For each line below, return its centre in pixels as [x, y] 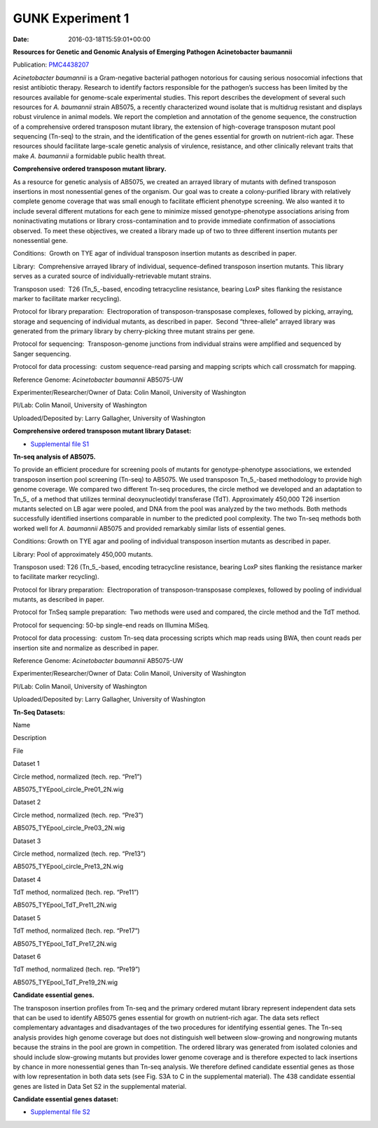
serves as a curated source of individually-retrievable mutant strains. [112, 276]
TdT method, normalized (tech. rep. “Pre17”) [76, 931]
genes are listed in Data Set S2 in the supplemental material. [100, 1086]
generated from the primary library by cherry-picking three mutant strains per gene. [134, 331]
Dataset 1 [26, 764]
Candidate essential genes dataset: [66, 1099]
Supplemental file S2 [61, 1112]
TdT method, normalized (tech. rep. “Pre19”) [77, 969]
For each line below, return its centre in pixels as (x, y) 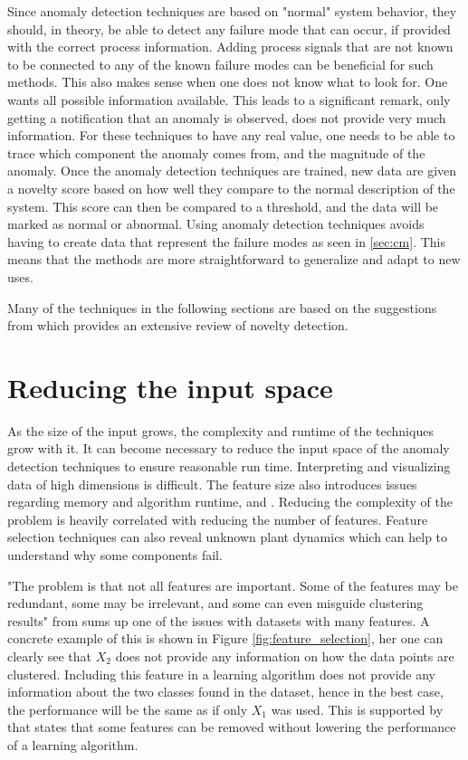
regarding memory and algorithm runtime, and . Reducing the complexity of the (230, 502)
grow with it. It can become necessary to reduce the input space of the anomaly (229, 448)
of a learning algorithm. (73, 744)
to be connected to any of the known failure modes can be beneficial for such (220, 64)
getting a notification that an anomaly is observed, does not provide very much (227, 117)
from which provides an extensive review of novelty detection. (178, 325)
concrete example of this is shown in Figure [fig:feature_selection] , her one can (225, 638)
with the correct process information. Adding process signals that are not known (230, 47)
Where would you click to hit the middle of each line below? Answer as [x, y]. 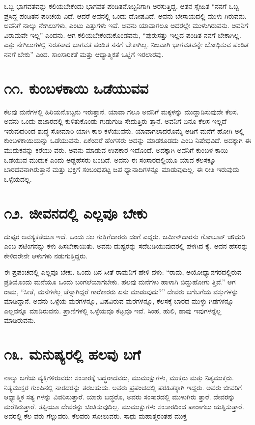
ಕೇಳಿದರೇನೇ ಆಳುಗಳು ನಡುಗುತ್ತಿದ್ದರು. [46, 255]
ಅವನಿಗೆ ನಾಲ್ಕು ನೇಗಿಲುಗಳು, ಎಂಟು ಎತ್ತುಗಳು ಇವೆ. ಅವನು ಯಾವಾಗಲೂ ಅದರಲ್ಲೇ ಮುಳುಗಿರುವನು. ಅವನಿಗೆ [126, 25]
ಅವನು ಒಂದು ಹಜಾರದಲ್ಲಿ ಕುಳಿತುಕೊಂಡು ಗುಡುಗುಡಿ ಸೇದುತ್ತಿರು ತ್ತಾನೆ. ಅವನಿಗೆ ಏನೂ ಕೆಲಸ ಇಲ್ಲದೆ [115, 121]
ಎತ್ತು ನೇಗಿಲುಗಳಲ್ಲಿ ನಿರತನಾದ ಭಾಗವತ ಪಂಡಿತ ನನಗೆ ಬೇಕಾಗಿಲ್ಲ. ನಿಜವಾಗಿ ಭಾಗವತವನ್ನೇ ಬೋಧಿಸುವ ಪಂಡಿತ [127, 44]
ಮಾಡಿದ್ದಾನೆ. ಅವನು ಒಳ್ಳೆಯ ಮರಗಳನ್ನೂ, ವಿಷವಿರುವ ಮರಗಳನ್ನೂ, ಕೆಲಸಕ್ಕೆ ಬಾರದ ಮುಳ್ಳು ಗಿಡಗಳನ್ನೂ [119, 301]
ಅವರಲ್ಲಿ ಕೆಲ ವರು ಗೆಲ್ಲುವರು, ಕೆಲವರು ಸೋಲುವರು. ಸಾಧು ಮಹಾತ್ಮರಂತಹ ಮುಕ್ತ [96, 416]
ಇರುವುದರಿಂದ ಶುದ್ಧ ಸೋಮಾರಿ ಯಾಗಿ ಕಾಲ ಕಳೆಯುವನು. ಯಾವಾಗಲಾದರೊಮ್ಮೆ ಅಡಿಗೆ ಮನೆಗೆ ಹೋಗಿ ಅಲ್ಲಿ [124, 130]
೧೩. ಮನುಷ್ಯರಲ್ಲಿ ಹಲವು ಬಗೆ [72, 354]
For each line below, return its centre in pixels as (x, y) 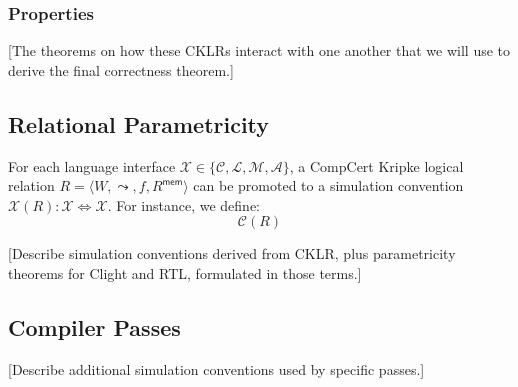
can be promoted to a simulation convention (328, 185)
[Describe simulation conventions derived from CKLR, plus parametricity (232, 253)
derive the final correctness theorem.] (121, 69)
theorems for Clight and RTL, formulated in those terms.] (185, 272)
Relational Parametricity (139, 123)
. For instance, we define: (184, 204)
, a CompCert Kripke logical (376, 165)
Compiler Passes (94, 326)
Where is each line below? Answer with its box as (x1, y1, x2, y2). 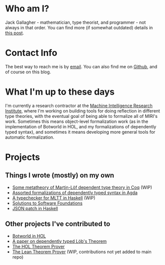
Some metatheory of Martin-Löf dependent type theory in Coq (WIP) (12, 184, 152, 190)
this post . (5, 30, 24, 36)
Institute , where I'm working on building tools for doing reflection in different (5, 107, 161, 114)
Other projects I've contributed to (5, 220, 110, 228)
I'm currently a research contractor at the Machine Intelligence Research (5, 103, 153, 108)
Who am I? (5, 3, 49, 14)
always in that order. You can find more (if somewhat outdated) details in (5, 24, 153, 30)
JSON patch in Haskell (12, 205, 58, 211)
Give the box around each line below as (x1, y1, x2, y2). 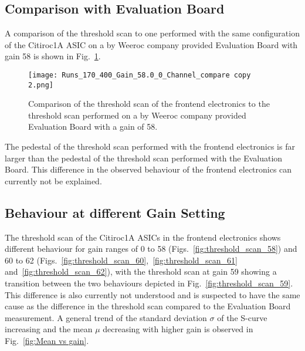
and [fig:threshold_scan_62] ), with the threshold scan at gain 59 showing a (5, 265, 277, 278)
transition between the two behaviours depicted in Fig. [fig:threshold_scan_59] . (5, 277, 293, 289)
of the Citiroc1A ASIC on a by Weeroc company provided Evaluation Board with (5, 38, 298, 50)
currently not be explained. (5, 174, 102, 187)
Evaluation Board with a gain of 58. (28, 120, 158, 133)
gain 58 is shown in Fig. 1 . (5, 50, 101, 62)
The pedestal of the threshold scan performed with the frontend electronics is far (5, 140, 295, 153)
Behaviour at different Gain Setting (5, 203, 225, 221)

----------

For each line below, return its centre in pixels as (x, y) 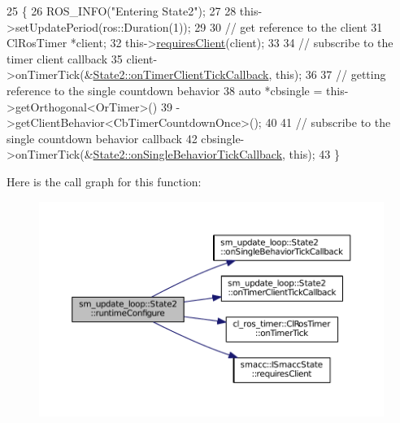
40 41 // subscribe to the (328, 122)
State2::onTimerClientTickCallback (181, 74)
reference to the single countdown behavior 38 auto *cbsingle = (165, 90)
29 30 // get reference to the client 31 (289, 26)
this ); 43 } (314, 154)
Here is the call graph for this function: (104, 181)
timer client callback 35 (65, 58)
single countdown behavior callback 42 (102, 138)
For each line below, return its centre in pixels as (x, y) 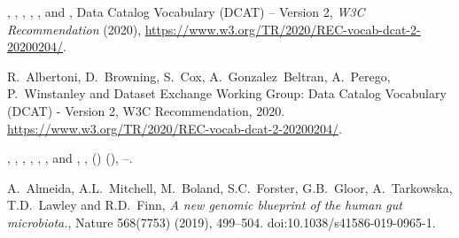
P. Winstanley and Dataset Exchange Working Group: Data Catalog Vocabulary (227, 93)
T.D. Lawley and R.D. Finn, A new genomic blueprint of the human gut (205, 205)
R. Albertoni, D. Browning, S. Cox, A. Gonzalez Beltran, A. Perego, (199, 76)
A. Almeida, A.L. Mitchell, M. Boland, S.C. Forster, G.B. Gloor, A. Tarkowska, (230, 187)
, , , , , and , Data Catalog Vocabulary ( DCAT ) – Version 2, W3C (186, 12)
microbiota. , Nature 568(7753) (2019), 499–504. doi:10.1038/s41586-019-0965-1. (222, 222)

----------

### YOUR OBJECTIVE
Look through the entries above and say how many lines hold the word "behavior", giving the number alone.

### RESPONSE TO THIS TASK
2